A segunda reunião do CCT deixou tudo a mais claro: a APCOR não quer negociar, não quer valorizar, não quer respeitar os trabalhadores. Depois de chegar à primeira reunião de mãos vazias, agora aparece com 2,8%, um valor miserável que não repõe perdas, não acompanha a inflação real e o aumento do custo de vida e empurra ainda mais as tabelas para o Salário Mínimo Nacional.
E isto num sector onde:
• A produtividade cresceu mais de 20% em 10 anos,
• As exportações bateram recordes,
• As margens continuam elevadas,
• Os salários representam apenas 20% dos custos.
Perante estes factos, a proposta da APCOR não é “responsável”. É uma provocação. É um insulto. É uma tentativa descarada de manter o trabalho fabril no fundo da escala salarial.
A discriminação entre administrativos e fabris continua porque a APCOR não quer pagar diuturnidades a quem está no chão de fábrica. O trabalho por turnos continua desvalorizado porque a APCOR não quer reconhecer o desgaste real. A estrutura salarial continua desactualizada porque a APCOR não quer investir em quem produz a riqueza.
E depois admiram se que faltem trabalhadores. Faltam porque pagam mal. Faltam porque não respeitam.
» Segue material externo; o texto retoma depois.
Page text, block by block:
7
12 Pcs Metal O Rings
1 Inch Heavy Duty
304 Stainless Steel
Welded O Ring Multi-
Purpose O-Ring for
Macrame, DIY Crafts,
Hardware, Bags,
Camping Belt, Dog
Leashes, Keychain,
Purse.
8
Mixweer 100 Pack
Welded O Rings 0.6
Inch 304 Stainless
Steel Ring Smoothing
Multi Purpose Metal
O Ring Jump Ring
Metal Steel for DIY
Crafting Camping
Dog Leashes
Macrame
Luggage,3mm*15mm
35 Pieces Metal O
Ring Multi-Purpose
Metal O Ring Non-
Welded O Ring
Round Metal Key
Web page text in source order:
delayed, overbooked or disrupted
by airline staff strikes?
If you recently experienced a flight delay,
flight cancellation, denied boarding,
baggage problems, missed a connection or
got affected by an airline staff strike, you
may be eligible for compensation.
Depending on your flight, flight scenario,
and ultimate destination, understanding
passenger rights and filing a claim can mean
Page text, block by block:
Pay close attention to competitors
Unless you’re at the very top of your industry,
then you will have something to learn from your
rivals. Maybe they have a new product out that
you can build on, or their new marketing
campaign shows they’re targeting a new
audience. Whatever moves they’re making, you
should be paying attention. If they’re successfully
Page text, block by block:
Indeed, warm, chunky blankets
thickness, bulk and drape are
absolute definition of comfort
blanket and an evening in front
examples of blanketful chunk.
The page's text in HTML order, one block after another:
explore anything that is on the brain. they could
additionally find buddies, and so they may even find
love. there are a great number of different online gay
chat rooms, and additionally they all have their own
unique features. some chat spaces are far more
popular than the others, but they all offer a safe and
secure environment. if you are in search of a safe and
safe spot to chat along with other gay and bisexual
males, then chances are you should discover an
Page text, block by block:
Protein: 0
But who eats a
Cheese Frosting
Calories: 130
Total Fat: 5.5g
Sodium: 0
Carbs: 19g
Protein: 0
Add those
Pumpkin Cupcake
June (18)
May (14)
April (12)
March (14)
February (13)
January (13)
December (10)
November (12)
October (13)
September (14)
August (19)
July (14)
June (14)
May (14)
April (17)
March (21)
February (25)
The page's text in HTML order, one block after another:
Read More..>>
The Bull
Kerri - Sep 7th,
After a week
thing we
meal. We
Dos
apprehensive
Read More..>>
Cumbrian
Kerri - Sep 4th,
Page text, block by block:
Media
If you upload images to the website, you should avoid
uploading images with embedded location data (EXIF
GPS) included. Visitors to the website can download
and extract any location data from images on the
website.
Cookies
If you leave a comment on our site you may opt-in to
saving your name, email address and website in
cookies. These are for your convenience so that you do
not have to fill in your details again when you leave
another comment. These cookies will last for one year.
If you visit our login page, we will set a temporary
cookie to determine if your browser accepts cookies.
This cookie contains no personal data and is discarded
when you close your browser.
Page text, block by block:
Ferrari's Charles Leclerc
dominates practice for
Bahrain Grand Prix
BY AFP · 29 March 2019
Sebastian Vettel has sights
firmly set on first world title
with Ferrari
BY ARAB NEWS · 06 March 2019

Faltam porque tratam o trabalho fabril como descartável.
A APROXIMAÇÃO AO SALÁRIO MÍNIMO É UMA ESCOLHA PATRONAL
Os sindicatos alertaram novamente para a aproximação das tabelas ao Salário Mínimo Nacional. Com a proposta da APCOR, que representa 28,36€ no nível XIV, a diferença para o SMN (previsto) em 2027 seria de apenas 71,36€.
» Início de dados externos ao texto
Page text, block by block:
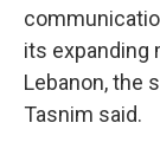
its expanding
Lebanon, the
Tasnim said.
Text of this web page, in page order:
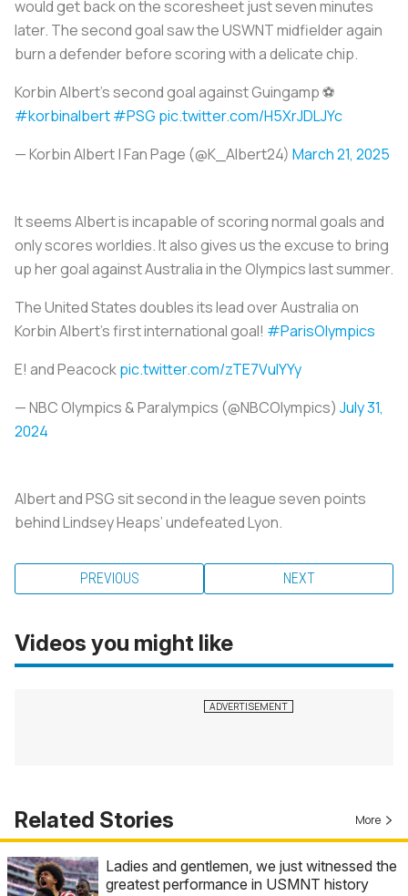
would get back on the scoresheet just seven minutes
later. The second goal saw the USWNT midfielder again
burn a defender before scoring with a delicate chip.
Korbin Albert’s second goal against Guingamp ⚽️
#korbinalbert#PSG pic.twitter.com/H5XrJDLJYc
— Korbin Albert | Fan Page (@K_Albert24) March 21, 2025
It seems Albert is incapable of scoring normal goals and
only scores worldies. It also gives us the excuse to bring
up her goal against Australia in the Olympics last summer.
The United States doubles its lead over Australia on
Korbin Albert’s first international goal! #ParisOlympics
E! and Peacockpic.twitter.com/zTE7VulYYy
— NBC Olympics & Paralympics (@NBCOlympics) July 31,
2024
Albert and PSG sit second in the league seven points
behind Lindsey Heaps’ undefeated Lyon.
PREVIOUS NEXT
Videos you might like
Related Stories More
Ladies and gentlemen, we just witnessed the
greatest performance in USMNT history
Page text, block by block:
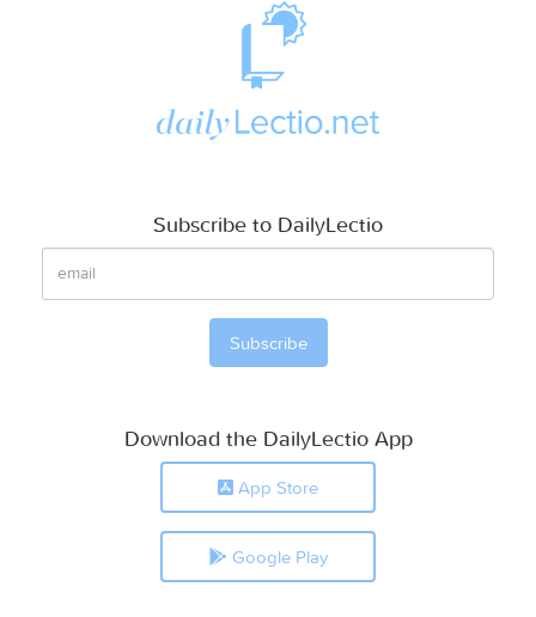
Subscribe to DailyLectio
Download the DailyLectio App
App Store
Google Play
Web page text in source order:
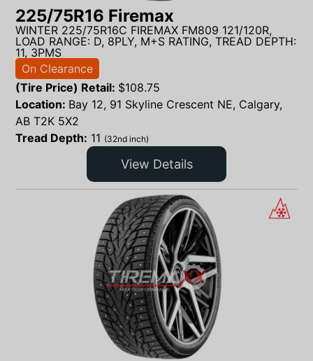
225/75R16 Firemax
WINTER 225/75R16C FIREMAX FM809 121/120R,
LOAD RANGE: D, 8PLY, M+S RATING, TREAD DEPTH:
11, 3PMS
On Clearance
(Tire Price) Retail: $108.75
Location: Bay 12, 91 Skyline Crescent NE, Calgary,
AB T2K 5X2
Tread Depth: 11 (32nd inch)
View Details
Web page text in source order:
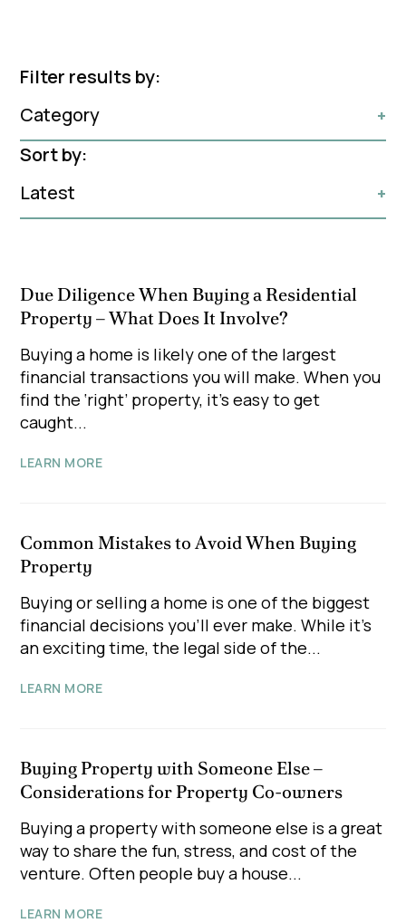
Filter results by:
Category
+
Sort by:
Latest
+
Due Diligence When Buying a Residential
Property – What Does It Involve?
Buying a home is likely one of the largest
financial transactions you will make. When you
find the ‘right’ property, it's easy to get
caught...
LEARN MORE
Common Mistakes to Avoid When Buying
Property
Buying or selling a home is one of the biggest
financial decisions you'll ever make. While it's
an exciting time, the legal side of the...
LEARN MORE
Buying Property with Someone Else –
Considerations for Property Co-owners
Buying a property with someone else is a great
way to share the fun, stress, and cost of the
venture. Often people buy a house...
LEARN MORE
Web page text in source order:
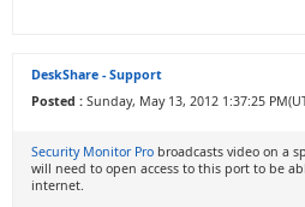
DeskShare - Support
Posted : Sunday, May 13, 2012 1:37:25
Security Monitor Pro broadcasts video on a
will need to open access to this port to be
internet.
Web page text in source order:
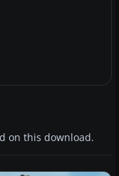
on this download.

Isto significa que o trabalho fabril especializado está a ser empurrado para o patamar mais baixo da escala salarial nacional. A APCOR sabe disto. A APCOR reconhece isto.
E mesmo assim mantém a sua proposta mínima.
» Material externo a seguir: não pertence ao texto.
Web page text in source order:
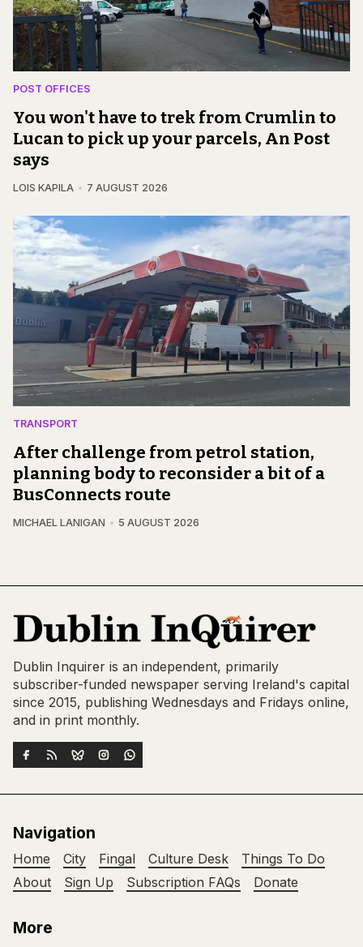
POST OFFICES
You won't have to trek from Crumlin to
Lucan to pick up your parcels, An Post
says
LOIS KAPILA 7 AUGUST 2026
TRANSPORT
After challenge from petrol station,
planning body to reconsider a bit of a
BusConnects route
MICHAEL LANIGAN 5 AUGUST 2026
Dublin Inquirer is an independent, primarily
subscriber-funded newspaper serving Ireland's capital
since 2015, publishing Wednesdays and Fridays online,
and in print monthly.
Navigation
Home City Fingal Culture Desk
Things To Do
About
Sign Up Subscription FAQs Donate
More
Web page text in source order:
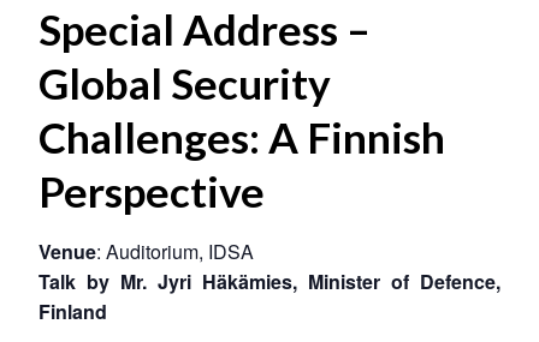
Special Address –
Global Security
Challenges: A Finnish
Perspective
Venue: Auditorium, IDSA
Talk by Mr. Jyri Häkämies, Minister of Defence,
Finland
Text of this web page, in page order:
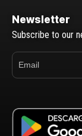
Newsletter
Subscribe to our
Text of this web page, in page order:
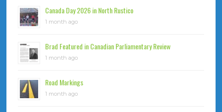
Canada Day 2026 in North Rustico
1 month ago
Brad Featured in Canadian Parliamentary Review
1 month ago
Road Markings
1 month ago
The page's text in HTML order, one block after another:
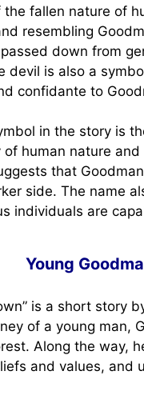
fallen nature of
resembling
down from
devil is also a
confidante to
in the story is
human nature
that
side. The name
individuals are
Young
is a short story
of a young man,
Along the way,
and values, and
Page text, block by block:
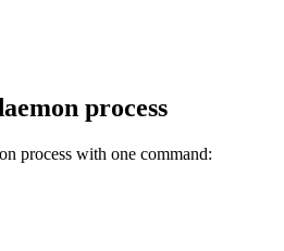
process
process with one command:
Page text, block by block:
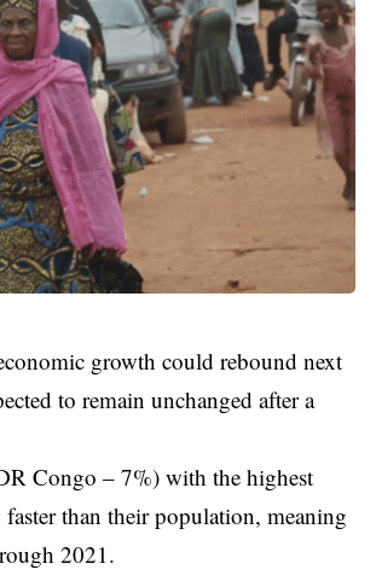
growth could rebound next
to remain unchanged after a
Congo – 7%) with the highest
than their population, meaning
2021.
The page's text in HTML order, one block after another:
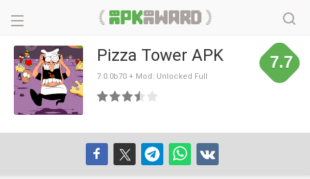
Pizza Tower APK
7.0.0b70 + Mod: Unlocked Full
7.7
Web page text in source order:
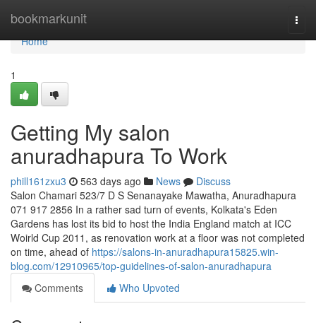
bookmarkunit
Home
Home
1
Getting My salon
anuradhapura To Work
phill161zxu3 563 days ago News
Discuss
Salon Chamari 523/7 D S Senanayake Mawatha, Anuradhapura
071 917 2856 In a rather sad turn of events, Kolkata's Eden
Gardens has lost its bid to host the India England match at ICC
Woirld Cup 2011, as renovation work at a floor was not completed
on time, ahead of https://salons-in-anuradhapura15825.win-
blog.com/12910965/top-guidelines-of-salon-anuradhapura
Comments
Who Upvoted
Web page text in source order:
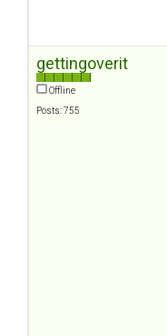
gettingoverit
Offline
Posts: 755
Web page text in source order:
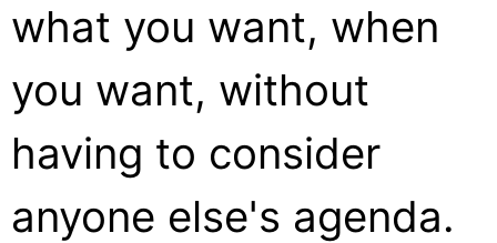
what you want, when
you want, without
having to consider
anyone else's agenda.
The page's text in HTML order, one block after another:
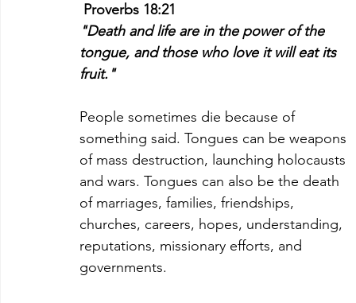
Proverbs 18:21
"Death and life are in the power of the
tongue, and those who love it will eat its
fruit."
People sometimes die because of
something said. Tongues can be weapons
of mass destruction, launching holocausts
and wars. Tongues can also be the death
of marriages, families, friendships,
churches, careers, hopes, understanding,
reputations, missionary efforts, and
governments.
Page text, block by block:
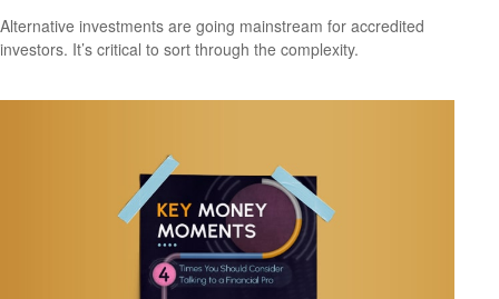
Alternative investments are going mainstream for accredited
investors. It’s critical to sort through the complexity.
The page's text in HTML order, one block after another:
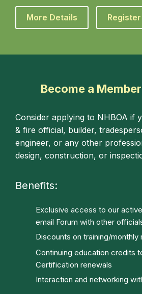
More Details
Become a Member
Consider applying to NHBOA if
& fire official, builder,
engineer, or any other
design, construction, or
Benefits:
Exclusive access to our
email Forum with other
Discounts on training/monthly
Continuing education credits
Certification renewals
Interaction and networking
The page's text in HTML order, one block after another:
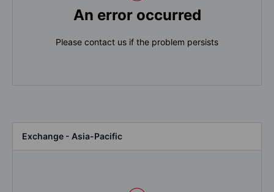
An error occurred
Please contact us if the problem persists
Exchange - Asia-Pacific

OS SINDICATOS NÃO RECUAM - E NÃO VÃO RECUAR
A FEVICCOM reafirmou propostas sérias, justas e possíveis:
• Aumento de 80€,
• Diuturnidades iguais às dos administrativos,
• 25 dias de férias,
• Majoração dos turnos,
• Subsídio de alimentação de 8€,
• Valorização real do trabalho fabril.
A APCOR tentou pressionar para recuos. Não conseguiu. Não vai conseguir.
Porque o sector tem margem e os trabalhadores têm razão!!
MAS O ATAQUE NÃO VEM SÓ DA APCOR - VEM TAMBÉM DO GOVERNO
Enquanto a APCOR tenta congelar salários, o Governo avança com um pacote laboral profundamente anti trabalhadores, feito à medida dos interesses patronais. Este pacote laboral:
• Facilita despedimentos, tornando mais fácil substituir trabalhadores experientes por mão de obra mais barata.
• Aumenta a precariedade, abrindo portas a vínculos mais frágeis e instáveis.
• Enfraquece a contratação colectiva, retirando força aos CCT e às negociações sectoriais.
• Reduz a intervenção sindical, limitando direitos, acesso e capacidade de defesa dos trabalhadores.
• Desprotege o trabalho por turnos, ignorando o desgaste físico e social que ele implica.
• Aumenta o poder patronal, permitindo que empresas imponham condições mais duras com menos escrutínio.
Este pacote laboral é uma peça central de uma estratégia mais ampla: baixar salários, fragilizar direitos, enfraquecer sindicatos e tornar os trabalhadores mais vulneráveis.
É exactamente a mesma lógica que vemos na mesa da negociação.
A LUTA É AGORA — E TEM DE SER NAS FÁBRICAS
É assim desde sempre. E é isso que vai voltar a acontecer.
As negociações retomam na primeira quinzena de Junho.
Até lá, cada trabalhador tem um papel decisivo. A força negocial constrói se nas fábricas, no turno, no plenário, na unidade e na disponibilidade para lutar.
Por isso, nos próximos dias, todos os trabalhadores corticeiros são chamados a participar activamente na mobilização nacional.
A LUTA CONTRA O PACOTE LABORAL É A LUTA PELO CCT
O que está em causa não é apenas um aumento salarial.
É o modelo de relações laborais que queremos no sector da cortiça e no país.
A APCOR quer trabalhadores baratos. O Governo quer trabalhadores frágeis.
E ambos contam que os trabalhadores fiquem calados.
Mas os trabalhadores corticeiros têm história, têm força e têm consciência.
E sabem que cada direito conquistado foi arrancado com luta.
A Greve Geral de 3 de Junho é um momento central desta luta, porque enfrenta a desvalorização salarial e o pacote laboral que retira direitos.
E A APCOR SÓ AVANÇA QUANDO OS TRABALHADORES SE LEVANTAM
NO DIA 3 DE JUNHO, MOSTRAMOS QUE OS TRABALHADORES CORTICEIROS
NÃO ACEITAM MIGALHAS!! EXIGEM RESPEITO, SALÁRIO E FUTURO!!
A MOBILIZAÇÃO É AGORA. A FORÇA É NOSSA!!